#### [Work to complete]
Where an entry contains an image, skip the image and print the rest exactly.
*** Opening of Data to examine ***
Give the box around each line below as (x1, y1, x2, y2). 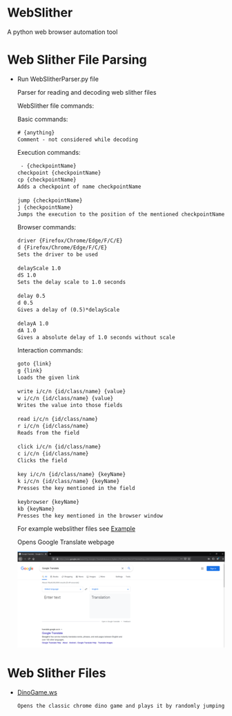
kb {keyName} (17, 505, 55, 512)
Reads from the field (17, 429, 79, 436)
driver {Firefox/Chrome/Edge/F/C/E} (17, 237, 123, 244)
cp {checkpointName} (17, 176, 77, 183)
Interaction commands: (17, 346, 84, 354)
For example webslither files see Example (17, 524, 136, 533)
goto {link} (17, 360, 52, 367)
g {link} (17, 367, 43, 374)
*** Close of Data to examine ***
#### [Result of the task]
Give the box around each line below as (x1, y1, x2, y2). 
kb {keyName} (17, 505, 55, 512)
Reads from the field (17, 429, 79, 436)
driver {Firefox/Chrome/Edge/F/C/E} (17, 237, 123, 244)
cp {checkpointName} (17, 176, 77, 183)
Interaction commands: (17, 346, 84, 354)
For example webslither files see Example (17, 524, 136, 533)
goto {link} (17, 360, 52, 367)
g {link} (17, 367, 43, 374)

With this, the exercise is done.